(Records from a data collection)
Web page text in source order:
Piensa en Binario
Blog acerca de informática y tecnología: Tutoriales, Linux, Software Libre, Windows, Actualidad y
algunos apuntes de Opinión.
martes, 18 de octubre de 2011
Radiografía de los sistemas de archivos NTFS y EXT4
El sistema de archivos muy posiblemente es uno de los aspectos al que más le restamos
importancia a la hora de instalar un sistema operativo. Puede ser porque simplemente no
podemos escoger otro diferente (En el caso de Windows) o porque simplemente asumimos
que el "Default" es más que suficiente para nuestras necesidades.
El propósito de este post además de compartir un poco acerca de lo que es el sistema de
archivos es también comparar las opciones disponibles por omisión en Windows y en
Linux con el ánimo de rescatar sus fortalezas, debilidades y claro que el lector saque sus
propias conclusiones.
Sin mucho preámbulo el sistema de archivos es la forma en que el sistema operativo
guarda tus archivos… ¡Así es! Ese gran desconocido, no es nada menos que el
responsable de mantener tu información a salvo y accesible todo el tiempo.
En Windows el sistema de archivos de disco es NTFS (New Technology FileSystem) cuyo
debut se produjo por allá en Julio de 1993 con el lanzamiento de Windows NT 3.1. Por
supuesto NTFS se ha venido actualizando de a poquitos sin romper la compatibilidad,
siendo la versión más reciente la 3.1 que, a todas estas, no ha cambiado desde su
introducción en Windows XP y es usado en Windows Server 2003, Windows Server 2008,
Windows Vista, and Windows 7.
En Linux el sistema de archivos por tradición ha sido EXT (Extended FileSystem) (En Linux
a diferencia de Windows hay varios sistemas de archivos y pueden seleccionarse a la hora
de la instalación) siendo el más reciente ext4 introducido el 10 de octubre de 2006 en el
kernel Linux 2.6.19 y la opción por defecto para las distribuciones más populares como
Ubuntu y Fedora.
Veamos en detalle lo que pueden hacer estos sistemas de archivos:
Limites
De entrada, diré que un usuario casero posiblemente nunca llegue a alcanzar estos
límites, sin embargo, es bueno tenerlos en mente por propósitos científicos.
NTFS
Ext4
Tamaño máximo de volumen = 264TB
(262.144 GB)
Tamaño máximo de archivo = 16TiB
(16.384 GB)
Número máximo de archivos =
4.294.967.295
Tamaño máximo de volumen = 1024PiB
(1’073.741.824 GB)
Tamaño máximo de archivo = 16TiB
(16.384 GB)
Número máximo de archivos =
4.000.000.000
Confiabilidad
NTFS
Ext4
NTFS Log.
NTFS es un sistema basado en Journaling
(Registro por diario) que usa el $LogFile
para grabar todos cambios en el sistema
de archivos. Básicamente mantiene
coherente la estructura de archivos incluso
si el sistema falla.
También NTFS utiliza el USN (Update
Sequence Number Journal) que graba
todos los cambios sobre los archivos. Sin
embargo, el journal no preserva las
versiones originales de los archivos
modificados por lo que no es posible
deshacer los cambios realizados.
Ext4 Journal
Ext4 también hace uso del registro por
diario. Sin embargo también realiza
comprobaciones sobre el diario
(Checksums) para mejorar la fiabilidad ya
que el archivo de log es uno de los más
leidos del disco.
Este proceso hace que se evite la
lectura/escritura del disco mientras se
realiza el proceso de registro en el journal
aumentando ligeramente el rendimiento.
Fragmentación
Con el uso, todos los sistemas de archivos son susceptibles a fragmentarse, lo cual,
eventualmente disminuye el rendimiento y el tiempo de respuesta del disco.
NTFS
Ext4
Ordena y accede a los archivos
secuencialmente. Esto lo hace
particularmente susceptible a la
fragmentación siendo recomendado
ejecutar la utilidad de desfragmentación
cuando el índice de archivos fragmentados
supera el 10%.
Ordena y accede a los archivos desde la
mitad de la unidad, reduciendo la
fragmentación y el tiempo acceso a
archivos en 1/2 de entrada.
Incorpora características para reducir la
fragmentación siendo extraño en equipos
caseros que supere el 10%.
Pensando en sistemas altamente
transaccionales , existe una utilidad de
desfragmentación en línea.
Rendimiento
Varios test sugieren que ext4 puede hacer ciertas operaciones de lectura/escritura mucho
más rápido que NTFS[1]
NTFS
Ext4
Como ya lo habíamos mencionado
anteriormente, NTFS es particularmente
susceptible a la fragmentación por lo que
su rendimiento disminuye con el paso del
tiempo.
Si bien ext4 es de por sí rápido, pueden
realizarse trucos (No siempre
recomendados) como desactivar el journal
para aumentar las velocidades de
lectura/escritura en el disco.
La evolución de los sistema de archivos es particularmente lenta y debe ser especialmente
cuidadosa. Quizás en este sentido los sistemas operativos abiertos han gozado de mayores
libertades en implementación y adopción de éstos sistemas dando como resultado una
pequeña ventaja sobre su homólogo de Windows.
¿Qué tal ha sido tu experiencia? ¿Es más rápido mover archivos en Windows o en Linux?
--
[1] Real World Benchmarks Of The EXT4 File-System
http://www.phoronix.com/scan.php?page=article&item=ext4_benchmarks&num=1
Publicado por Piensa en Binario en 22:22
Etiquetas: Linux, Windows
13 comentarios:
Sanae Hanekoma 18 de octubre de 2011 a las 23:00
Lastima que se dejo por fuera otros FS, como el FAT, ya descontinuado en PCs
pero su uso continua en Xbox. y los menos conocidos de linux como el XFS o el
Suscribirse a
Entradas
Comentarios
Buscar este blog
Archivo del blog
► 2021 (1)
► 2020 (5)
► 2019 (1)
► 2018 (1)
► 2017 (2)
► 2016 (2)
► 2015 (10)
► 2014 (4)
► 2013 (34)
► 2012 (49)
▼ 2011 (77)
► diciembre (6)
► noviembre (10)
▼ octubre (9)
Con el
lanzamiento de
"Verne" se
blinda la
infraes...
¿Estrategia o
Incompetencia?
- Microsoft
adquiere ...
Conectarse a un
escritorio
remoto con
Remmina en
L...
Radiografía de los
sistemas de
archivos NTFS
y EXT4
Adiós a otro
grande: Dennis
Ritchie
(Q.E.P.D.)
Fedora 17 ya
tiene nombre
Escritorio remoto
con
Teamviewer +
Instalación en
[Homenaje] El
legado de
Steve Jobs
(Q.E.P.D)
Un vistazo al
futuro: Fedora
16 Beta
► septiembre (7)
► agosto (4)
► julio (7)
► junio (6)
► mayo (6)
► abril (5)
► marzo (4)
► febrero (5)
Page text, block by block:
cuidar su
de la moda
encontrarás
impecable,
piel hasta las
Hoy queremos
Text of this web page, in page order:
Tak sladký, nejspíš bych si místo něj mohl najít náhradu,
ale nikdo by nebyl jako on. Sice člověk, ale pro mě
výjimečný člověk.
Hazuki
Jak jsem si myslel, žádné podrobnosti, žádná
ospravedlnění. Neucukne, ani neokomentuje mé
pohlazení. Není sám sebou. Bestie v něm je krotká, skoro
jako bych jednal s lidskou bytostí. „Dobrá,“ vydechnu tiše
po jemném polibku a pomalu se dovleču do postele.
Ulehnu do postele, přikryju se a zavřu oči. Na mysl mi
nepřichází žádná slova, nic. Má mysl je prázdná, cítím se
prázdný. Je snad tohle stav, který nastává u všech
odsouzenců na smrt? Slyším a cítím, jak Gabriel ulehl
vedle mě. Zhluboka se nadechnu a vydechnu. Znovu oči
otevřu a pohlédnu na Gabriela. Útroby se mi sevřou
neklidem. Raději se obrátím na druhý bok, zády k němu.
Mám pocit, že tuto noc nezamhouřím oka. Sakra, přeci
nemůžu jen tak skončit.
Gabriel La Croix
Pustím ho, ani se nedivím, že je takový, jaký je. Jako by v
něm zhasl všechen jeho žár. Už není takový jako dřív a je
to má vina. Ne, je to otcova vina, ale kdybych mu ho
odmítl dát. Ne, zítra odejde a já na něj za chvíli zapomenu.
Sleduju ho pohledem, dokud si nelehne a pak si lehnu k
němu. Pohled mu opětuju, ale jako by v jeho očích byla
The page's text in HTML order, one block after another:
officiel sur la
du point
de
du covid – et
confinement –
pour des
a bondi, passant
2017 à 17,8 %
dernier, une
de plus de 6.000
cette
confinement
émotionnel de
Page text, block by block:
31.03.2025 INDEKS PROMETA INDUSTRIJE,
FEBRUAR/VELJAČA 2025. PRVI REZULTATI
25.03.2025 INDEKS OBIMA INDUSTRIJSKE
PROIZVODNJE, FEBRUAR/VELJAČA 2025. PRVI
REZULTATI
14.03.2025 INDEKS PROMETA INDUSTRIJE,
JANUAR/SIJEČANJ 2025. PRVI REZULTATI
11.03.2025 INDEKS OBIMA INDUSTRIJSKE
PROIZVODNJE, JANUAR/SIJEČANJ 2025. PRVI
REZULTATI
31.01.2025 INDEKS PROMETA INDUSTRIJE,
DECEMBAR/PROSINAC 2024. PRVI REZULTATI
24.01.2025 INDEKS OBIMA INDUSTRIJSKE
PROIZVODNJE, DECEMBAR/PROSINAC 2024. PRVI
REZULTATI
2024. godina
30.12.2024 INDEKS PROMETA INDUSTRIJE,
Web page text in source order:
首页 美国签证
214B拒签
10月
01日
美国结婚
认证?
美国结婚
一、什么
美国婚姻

** Work order **
Would you output, unchanged, each line from the start of the records to the line that holds "responsable de mantener", both included and nothing else?

** Answer to the exercise **
Web page text in source order:
Piensa en Binario
Blog acerca de informática y tecnología: Tutoriales, Linux, Software Libre, Windows, Actualidad y
algunos apuntes de Opinión.
martes, 18 de octubre de 2011
Radiografía de los sistemas de archivos NTFS y EXT4
El sistema de archivos muy posiblemente es uno de los aspectos al que más le restamos
importancia a la hora de instalar un sistema operativo. Puede ser porque simplemente no
podemos escoger otro diferente (En el caso de Windows) o porque simplemente asumimos
que el "Default" es más que suficiente para nuestras necesidades.
El propósito de este post además de compartir un poco acerca de lo que es el sistema de
archivos es también comparar las opciones disponibles por omisión en Windows y en
Linux con el ánimo de rescatar sus fortalezas, debilidades y claro que el lector saque sus
propias conclusiones.
Sin mucho preámbulo el sistema de archivos es la forma en que el sistema operativo
guarda tus archivos… ¡Así es! Ese gran desconocido, no es nada menos que el
responsable de mantener tu información a salvo y accesible todo el tiempo.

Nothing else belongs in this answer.